Print the whole listing again exactly as it stands, leaving out any images.

= Source data =
☆ ☆ ☆

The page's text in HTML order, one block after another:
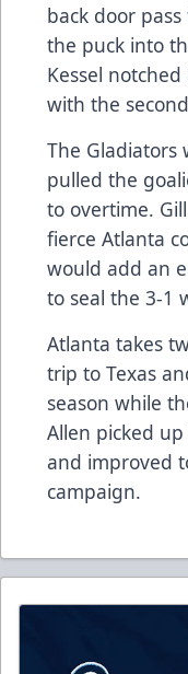
back door
the puck into
Kessel
with the
The Gladiators
pulled the
to overtime.
fierce Atlanta
would add an
to seal the 3-1
Atlanta takes
trip to Texas
season while
Allen picked
and improved
campaign.
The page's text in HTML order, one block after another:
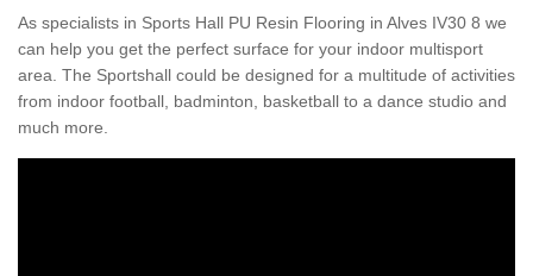
As specialists in Sports Hall PU Resin Flooring in Alves IV30 8 we
can help you get the perfect surface for your indoor multisport
area. The Sportshall could be designed for a multitude of activities
from indoor football, badminton, basketball to a dance studio and
much more.
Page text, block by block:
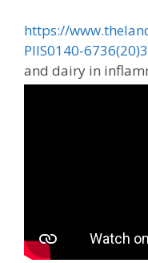
https://
PIIS0140-
and dairy in
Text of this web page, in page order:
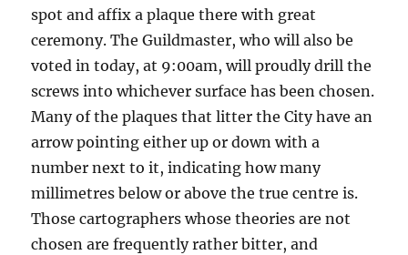
spot and affix a plaque there with great
ceremony. The Guildmaster, who will also be
voted in today, at 9:00am, will proudly drill the
screws into whichever surface has been chosen.
Many of the plaques that litter the City have an
arrow pointing either up or down with a
number next to it, indicating how many
millimetres below or above the true centre is.
Those cartographers whose theories are not
chosen are frequently rather bitter, and
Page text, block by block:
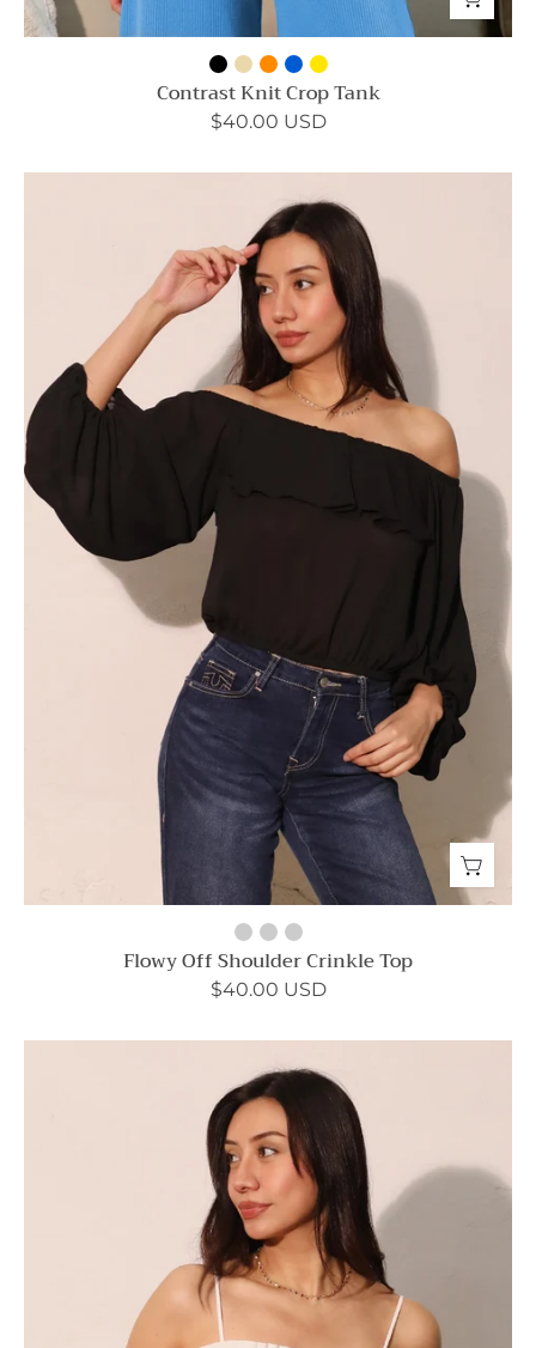
Contrast Knit Crop Tank
$40.00 USD
Off
Shoulder
Crinkle
Top
-
Ahri
Flowy Off Shoulder Crinkle Top
$40.00 USD
As
Sugar
Elastic
Ruched
Cami
Top
Ahri
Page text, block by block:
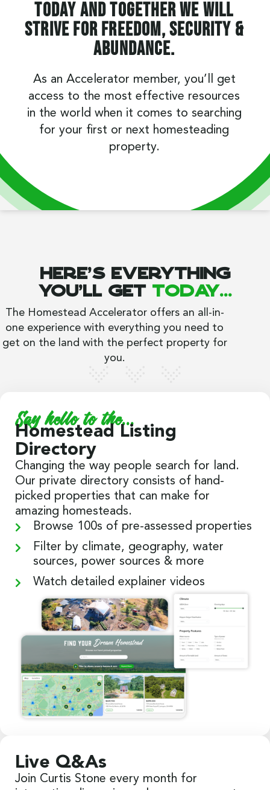
today and together we will
strive for freedom, security &
abundance.
As an Accelerator member, you’ll get
access to the most effective resources
in the world when it comes to searching
for your first or next homesteading
property.
Here's everything
you'll get today...
The Homestead Accelerator offers an all-in-
one experience with everything you need to
get on the land with the perfect property for
you.
Say hello to the...
Homestead Listing
Directory
Changing the way people search for land.
Our private directory consists of hand-
picked properties that can make for
amazing homesteads.
Browse 100s of pre-assessed properties
Filter by climate, geography, water
sources, power sources & more
Watch detailed explainer videos
Live Q&As
Join Curtis Stone every month for
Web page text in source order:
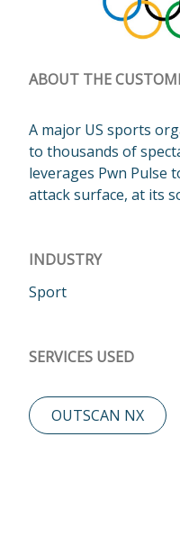
ABOUT THE
A major US sports
to thousands of
leverages Pwn Pulse
attack surface, at its
INDUSTRY
Sport
SERVICES USED
OUTSCAN NX
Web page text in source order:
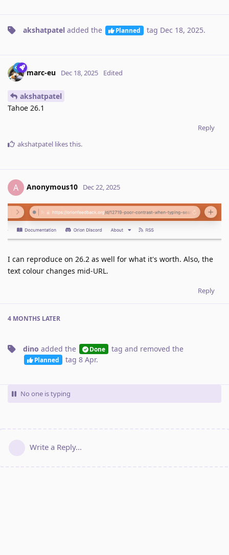
akshatpatel added the Planned tag Dec 18, 2025.
marc-eu Dec 18, 2025 Edited
akshatpatel
Tahoe 26.1
Reply
akshatpatel likes this.
A Anonymous10 Dec 22, 2025
I can reproduce on 26.2 as well for what it's worth. Also, the
text colour changes mid-URL.
Reply
4 MONTHS LATER
dino added the Done tag and removed the
Planned tag 8 Apr.
No one is typing
Write a Reply...
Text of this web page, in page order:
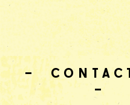
-
-
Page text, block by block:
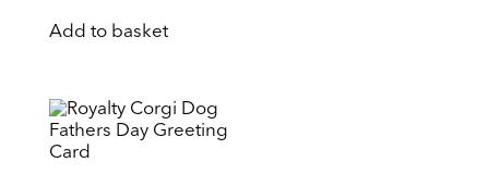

☆ ☆ ☆

= Answer to this task =
The page's text in HTML order, one block after another:
back door
the puck into
Kessel
with the
The Gladiators
pulled the
to overtime.
fierce Atlanta
would add an
to seal the 3-1
Atlanta takes
trip to Texas
season while
Allen picked
and improved
campaign.
The page's text in HTML order, one block after another:
As specialists in Sports Hall PU Resin Flooring in Alves IV30 8 we
can help you get the perfect surface for your indoor multisport
area. The Sportshall could be designed for a multitude of activities
from indoor football, badminton, basketball to a dance studio and
much more.
Page text, block by block:
https://
PIIS0140-
and dairy in
Text of this web page, in page order:
spot and affix a plaque there with great
ceremony. The Guildmaster, who will also be
voted in today, at 9:00am, will proudly drill the
screws into whichever surface has been chosen.
Many of the plaques that litter the City have an
arrow pointing either up or down with a
number next to it, indicating how many
millimetres below or above the true centre is.
Those cartographers whose theories are not
chosen are frequently rather bitter, and
Page text, block by block:
Contrast Knit Crop Tank
$40.00 USD
Off
Shoulder
Crinkle
Top
-
Ahri
Flowy Off Shoulder Crinkle Top
$40.00 USD
As
Sugar
Elastic
Ruched
Cami
Top
Ahri
Page text, block by block:
today and together we will
strive for freedom, security &
abundance.
As an Accelerator member, you’ll get
access to the most effective resources
in the world when it comes to searching
for your first or next homesteading
property.
Here's everything
you'll get today...
The Homestead Accelerator offers an all-in-
one experience with everything you need to
get on the land with the perfect property for
you.
Say hello to the...
Homestead Listing
Directory
Changing the way people search for land.
Our private directory consists of hand-
picked properties that can make for
amazing homesteads.
Browse 100s of pre-assessed properties
Filter by climate, geography, water
sources, power sources & more
Watch detailed explainer videos
Live Q&As
Join Curtis Stone every month for
Web page text in source order:
ABOUT THE
A major US sports
to thousands of
leverages Pwn Pulse
attack surface, at its
INDUSTRY
Sport
SERVICES USED
OUTSCAN NX
Web page text in source order:
akshatpatel added the Planned tag Dec 18, 2025.
marc-eu Dec 18, 2025 Edited
akshatpatel
Tahoe 26.1
Reply
akshatpatel likes this.
A Anonymous10 Dec 22, 2025
I can reproduce on 26.2 as well for what it's worth. Also, the
text colour changes mid-URL.
Reply
4 MONTHS LATER
dino added the Done tag and removed the
Planned tag 8 Apr.
No one is typing
Write a Reply...
Text of this web page, in page order:
-
-
Page text, block by block:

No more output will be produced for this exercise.